(Beginning of DATASET CONTENT)
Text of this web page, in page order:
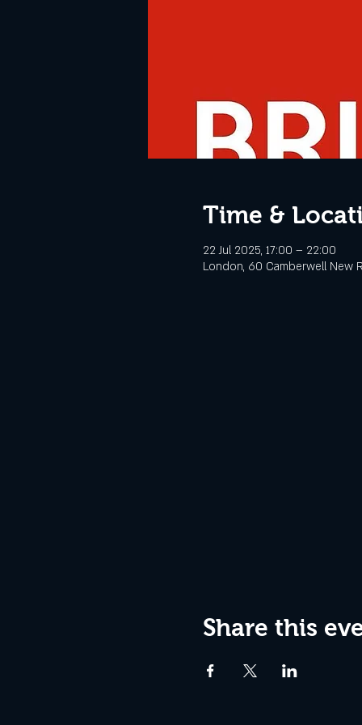
Time &
22 Jul 2025, 17:00 – 22:00
London, 60 Camberwell New
Share this
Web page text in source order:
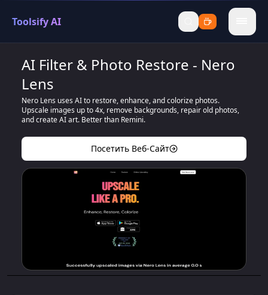
Toolsify AI
menu
AI Filter & Photo Restore - Nero
Lens
Nero Lens uses AI to restore, enhance, and colorize photos.
Upscale images up to 4x, remove backgrounds, repair old photos,
and create AI art. Better than Remini.
Посетить Веб-Сайт
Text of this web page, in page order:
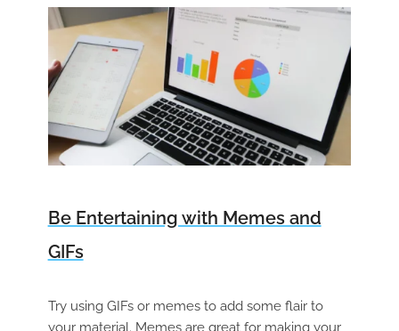
Be Entertaining with Memes and
GIFs
Try using GIFs or memes to add some flair to
your material. Memes are great for making your
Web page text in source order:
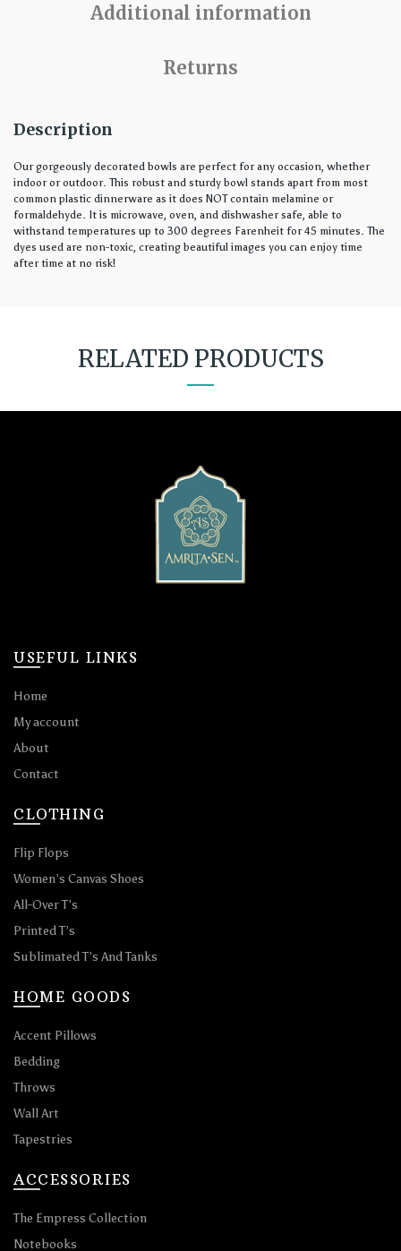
(End of DATASET CONTENT)
▶ **ACTIVITY**
A faithful copy of all the records is required, with the pictures left out.

▶ **EXPECTED OUTPUT**
Text of this web page, in page order:
Time &
22 Jul 2025, 17:00 – 22:00
London, 60 Camberwell New
Share this
Web page text in source order:
Toolsify AI
menu
AI Filter & Photo Restore - Nero
Lens
Nero Lens uses AI to restore, enhance, and colorize photos.
Upscale images up to 4x, remove backgrounds, repair old photos,
and create AI art. Better than Remini.
Посетить Веб-Сайт
Text of this web page, in page order:
Be Entertaining with Memes and
GIFs
Try using GIFs or memes to add some flair to
your material. Memes are great for making your
Web page text in source order:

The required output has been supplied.